It works perfectly! I can change the name of my model afterwards.

It seems to be stable.

However, in your initial prompt, in the available devices, how to automate the exposed_entities variable ?

jekalmin commented 1 year ago

Great! I just released this in 0.0.7 version. Thanks for your help!

For exposed_entities variable, could you elaborate more?

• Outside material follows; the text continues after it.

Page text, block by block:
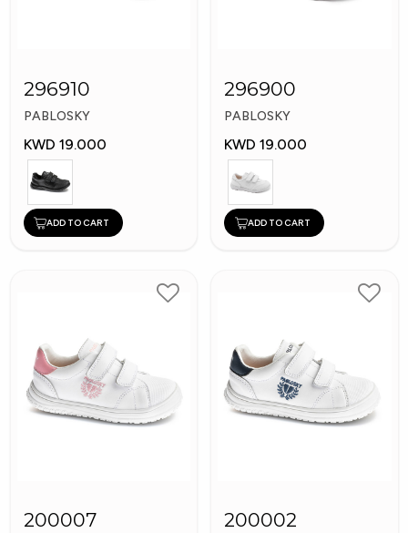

By automating the exposed_entities variable, if you meant registering to or removing from exposed_entities, you can expose entities from http://{your-home-assistant}/config/voice-assistants/expose like below.

Tooniixx commented 1 year ago

As for exposed entities, I've declared a few.

Capture d'écran 2023-11-10 175736

But the exposed_entities variable is unknown in my installation.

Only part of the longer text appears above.